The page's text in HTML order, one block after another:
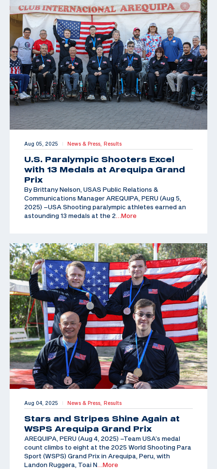
Aug 05, 2025 | News & Press, Results
U.S. Paralympic Shooters Excel
with 13 Medals at Arequipa Grand
Prix
By Brittany Nelson, USAS Public Relations &
Communications Manager AREQUIPA, PERU (Aug 5,
2025) –USA Shooting paralympic athletes earned an
astounding 13 medals at the 2 …More
Aug 04, 2025 | News & Press, Results
Stars and Stripes Shine Again at
WSPS Arequipa Grand Prix
AREQUIPA, PERU (Aug 4, 2025) –Team USA’s medal
count climbs to eight at the 2025 World Shooting Para
Sport (WSPS) Grand Prix in Arequipa, Peru, with
Landon Ruggera, Toai N …More

=====

> [Activity]: Set down, please, the lines from the line holding "2025) –USA Shooting" through the final line of the data, exactly and with nothing added.

> [Result]:
2025) –USA Shooting paralympic athletes earned an
astounding 13 medals at the 2 …More
Aug 04, 2025 | News & Press, Results
Stars and Stripes Shine Again at
WSPS Arequipa Grand Prix
AREQUIPA, PERU (Aug 4, 2025) –Team USA’s medal
count climbs to eight at the 2025 World Shooting Para
Sport (WSPS) Grand Prix in Arequipa, Peru, with
Landon Ruggera, Toai N …More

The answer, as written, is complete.